Ya se había acostumbrado a hablar en voz baja, con esfuerzo, pero se había acostumbrado. Y había aprendido a no hacerse preguntas, a aceptar que la derrota se cuela en lo hondo, en lo más hondo, sin pedir permiso y sin dar explicaciones. Y tenía hambre, y frío, y le dolían las rodillas, pero no podía parar de reír.
Reía.
Reía porque Elvira, la más pequeña de sus compañeras, había rellenado un guante con garbanzos para hacer la cabeza de un títere, y el peso le impedía manipularlo. Pero no se rendía. Sus dedos diminutos luchaban con el guante de lana, y su voz, aflautada para la ocasión, acompañaba la pantomima para ahuyentar el miedo.
El miedo de Elvira. El miedo de Hortensia. El miedo de las mujeres que compartían la costumbre de hablar en voz baja. El miedo en sus voces. Y el miedo en sus ojos huidizos, para no ver la sangre. Para no ver el miedo, huidizo también, en los ojos de sus familiares.
Era día de visita.
La mujer que iba a morir no sabía que iba a morir.
2. El muñeco de Elvira vuelve a ser guante en su mano derecha. Hortensia lo contempla, sin dejar de acariciarse el vientre y procurando que Elvira no advierta su mirada. Un guante. Un solo guante, un guante diminuto tejido por las manos amorosas de una madre puede convertirse en desconsuelo si no se anda con precaución, si la cautela deja de ser compañera de viaje por un descuido, por un instante, el tiempo suficiente para que un rostro se vuelva, para que unos ojos vean lo que hubiera sido mejor que no vieran.
Hortensia se encontraba junto a Elvira en el locutorio, una habitación con un pasillo central flanqueado por vallas tupidas y metálicas. Por el interior del pasillo caminaba una funcionaria vigilando a las internas y a sus familiares. A Elvira la visitaba su abuelo y a Hortensia su hermana, Pepa. Ninguno de los cuatro acertaba a oír nada. Hortensia gesticulaba para que su hermana entendiera que su embarazo no le causaba molestias. Articulaba las palabras precisas, una a una, las justas, despacio, para que Pepa llevara a su marido muchos besos de su parte. Y se abrazaba a sí misma para enviarle un abrazo.

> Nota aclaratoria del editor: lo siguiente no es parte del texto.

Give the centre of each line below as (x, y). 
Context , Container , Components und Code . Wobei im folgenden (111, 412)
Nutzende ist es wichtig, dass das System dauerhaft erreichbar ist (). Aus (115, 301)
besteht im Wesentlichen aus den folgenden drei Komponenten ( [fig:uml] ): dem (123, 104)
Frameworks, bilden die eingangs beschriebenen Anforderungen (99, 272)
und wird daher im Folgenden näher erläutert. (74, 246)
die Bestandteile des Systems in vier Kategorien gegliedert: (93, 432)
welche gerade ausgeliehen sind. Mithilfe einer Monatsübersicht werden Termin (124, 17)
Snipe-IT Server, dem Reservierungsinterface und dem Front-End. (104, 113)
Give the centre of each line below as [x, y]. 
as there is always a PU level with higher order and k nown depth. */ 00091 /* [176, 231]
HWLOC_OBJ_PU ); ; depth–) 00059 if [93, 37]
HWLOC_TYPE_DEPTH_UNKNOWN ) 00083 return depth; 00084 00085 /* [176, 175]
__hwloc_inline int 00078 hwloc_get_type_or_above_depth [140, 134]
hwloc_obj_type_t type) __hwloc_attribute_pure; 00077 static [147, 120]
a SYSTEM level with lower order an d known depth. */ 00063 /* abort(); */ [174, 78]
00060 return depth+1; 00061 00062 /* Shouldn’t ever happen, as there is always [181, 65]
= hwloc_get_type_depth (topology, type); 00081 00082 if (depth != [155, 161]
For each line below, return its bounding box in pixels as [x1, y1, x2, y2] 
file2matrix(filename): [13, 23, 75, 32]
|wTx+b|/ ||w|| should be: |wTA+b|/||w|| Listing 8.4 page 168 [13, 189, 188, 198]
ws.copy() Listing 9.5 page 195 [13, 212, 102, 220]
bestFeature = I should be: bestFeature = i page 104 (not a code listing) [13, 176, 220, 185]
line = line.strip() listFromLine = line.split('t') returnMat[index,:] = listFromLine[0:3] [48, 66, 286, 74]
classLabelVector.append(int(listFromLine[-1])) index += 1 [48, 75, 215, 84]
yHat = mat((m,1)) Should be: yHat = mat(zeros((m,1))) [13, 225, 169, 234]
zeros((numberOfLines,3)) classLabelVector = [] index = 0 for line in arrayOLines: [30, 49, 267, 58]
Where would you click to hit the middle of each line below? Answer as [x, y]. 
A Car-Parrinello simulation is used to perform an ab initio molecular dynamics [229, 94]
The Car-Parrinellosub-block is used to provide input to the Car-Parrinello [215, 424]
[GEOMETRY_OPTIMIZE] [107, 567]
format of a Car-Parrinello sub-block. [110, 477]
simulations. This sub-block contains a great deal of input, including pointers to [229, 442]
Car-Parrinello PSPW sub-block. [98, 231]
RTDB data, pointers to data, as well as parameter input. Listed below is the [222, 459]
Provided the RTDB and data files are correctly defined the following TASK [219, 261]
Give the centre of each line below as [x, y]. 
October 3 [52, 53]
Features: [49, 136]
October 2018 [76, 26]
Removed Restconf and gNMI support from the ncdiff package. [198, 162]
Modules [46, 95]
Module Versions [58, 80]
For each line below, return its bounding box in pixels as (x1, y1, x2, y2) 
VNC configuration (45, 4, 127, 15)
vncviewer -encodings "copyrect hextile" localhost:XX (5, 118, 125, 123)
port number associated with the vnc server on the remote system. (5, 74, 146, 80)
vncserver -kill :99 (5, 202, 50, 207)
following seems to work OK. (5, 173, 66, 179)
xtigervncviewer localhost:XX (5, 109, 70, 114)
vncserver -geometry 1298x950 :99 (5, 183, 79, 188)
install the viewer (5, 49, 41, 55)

La algarabía de los visitantes no permitía que Hortensia escuchara lo que su hermana se afanaba en decirle. A gritos, Pepa intentaba ponerla al corriente de que aún no habían fijado la fecha de su juicio.

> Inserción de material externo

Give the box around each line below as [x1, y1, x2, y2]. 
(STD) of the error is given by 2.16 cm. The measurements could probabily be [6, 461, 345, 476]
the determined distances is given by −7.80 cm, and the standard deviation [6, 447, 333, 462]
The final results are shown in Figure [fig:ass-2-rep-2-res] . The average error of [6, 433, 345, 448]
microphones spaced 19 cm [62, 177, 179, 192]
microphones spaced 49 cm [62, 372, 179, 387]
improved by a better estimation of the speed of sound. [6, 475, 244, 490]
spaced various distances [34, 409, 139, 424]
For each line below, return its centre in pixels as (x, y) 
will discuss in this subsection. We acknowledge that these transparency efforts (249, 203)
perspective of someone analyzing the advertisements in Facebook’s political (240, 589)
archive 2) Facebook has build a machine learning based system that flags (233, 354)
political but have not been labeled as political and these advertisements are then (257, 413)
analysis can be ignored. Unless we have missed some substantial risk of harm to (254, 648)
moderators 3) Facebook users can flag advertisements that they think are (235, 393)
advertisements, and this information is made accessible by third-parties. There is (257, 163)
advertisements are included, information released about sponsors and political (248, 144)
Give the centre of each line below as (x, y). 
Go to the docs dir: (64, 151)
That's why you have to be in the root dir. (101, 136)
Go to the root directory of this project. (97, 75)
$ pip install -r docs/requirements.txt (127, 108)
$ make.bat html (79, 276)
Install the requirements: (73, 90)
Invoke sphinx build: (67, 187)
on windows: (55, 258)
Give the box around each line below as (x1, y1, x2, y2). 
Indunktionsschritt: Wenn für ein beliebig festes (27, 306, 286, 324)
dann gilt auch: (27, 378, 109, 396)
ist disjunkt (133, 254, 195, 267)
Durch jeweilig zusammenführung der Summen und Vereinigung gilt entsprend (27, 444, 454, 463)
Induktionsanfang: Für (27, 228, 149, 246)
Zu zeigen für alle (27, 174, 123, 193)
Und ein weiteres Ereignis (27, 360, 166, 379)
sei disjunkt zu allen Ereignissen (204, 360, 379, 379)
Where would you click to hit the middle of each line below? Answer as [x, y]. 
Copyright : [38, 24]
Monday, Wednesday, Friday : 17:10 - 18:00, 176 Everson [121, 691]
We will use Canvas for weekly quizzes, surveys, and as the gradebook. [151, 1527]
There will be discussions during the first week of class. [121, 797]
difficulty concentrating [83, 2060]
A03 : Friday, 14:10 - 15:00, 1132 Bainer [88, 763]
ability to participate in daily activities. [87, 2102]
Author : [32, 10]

—Que todavía no se sabe cuándo saldrá tu juicio.
—¿Qué?
—El juicio, que no se sabe nada.
Hortensia se agarró a la alambrada que cercaba el pasillo que la separaba de Pepa. Pepa se agarró a la alambrada de enfrente para acercarse más a ella; fue entonces cuando ambas vieron a la guardiana que recorría el pasillo girar la cabeza, y detener su mirada en el guante de Elvira.
3. Los garbanzos de la cabeza del títere aún estaban manchados de sangre. Elvira deshizo el muñeco ante los ojos sorprendidos de su abuelo, que observaba desde el otro lado del pasillo. Alzó el guante. La guardiana pasó de largo, suponiendo que la joven divertía a su abuelo con un juego, y continuó recorriendo el pasillo con paso firme y las manos enlazadas en la espalda. Cuando la funcionaria estuvo suficientemente alejada de ella, Elvira sacó los garbanzos manchados de sangre y se señaló las rodillas.
La distancia y la penumbra impidieron que el anciano viera las heridas de su nieta, aún abiertas.
La guardiana se detiene en seco. Gira la cabeza. Endurece el gesto. Grita: ¡Elvira, atrás! Reanuda la marcha lentamente y se dirige hacia Elvira apretando los labios en un mohín disfrazado de sonrisa. Retuerce los dedos sin retirar las manos de la espalda y vuelve a gritar:
—¡Elvira, atrás!
Elvira da un paso hacia atrás, justo cuando la guardiana golpea la alambrada con su palma izquierda, a la altura del rostro de Elvira.
—La visita ha terminado para usted. Retírese a su galería y espéreme allí.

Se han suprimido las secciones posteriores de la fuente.